::: Provided material :::

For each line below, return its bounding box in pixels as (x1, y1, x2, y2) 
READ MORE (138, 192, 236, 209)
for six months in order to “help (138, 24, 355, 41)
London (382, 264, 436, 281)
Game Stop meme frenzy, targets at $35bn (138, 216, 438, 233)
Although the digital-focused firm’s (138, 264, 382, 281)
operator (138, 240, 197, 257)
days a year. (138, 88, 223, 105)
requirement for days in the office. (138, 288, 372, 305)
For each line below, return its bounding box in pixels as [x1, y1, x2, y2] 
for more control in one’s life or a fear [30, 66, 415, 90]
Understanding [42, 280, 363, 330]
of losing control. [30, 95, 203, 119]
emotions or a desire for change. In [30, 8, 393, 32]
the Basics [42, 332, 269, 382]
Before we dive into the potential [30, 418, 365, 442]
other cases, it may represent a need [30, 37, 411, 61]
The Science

:::
::: Provided material :::

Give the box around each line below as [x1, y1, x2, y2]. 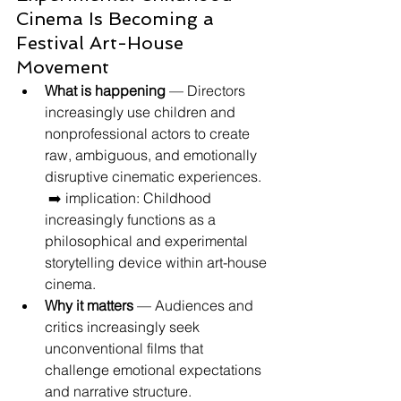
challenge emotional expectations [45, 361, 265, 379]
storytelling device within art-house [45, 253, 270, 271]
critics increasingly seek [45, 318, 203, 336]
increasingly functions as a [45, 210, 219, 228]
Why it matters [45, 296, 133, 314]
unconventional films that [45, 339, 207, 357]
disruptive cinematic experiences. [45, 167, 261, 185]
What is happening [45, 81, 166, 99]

:::

Task directions
Scan the lines above for "pixels as [x1, y1, x2, y2]" and for "of losing control. [30, 95, 203, 119]". Repeat exactly the line holding each of them and every line in between.

Task response
For each line below, return its bounding box in pixels as [x1, y1, x2, y2] 
for more control in one’s life or a fear [30, 66, 415, 90]
Understanding [42, 280, 363, 330]
of losing control. [30, 95, 203, 119]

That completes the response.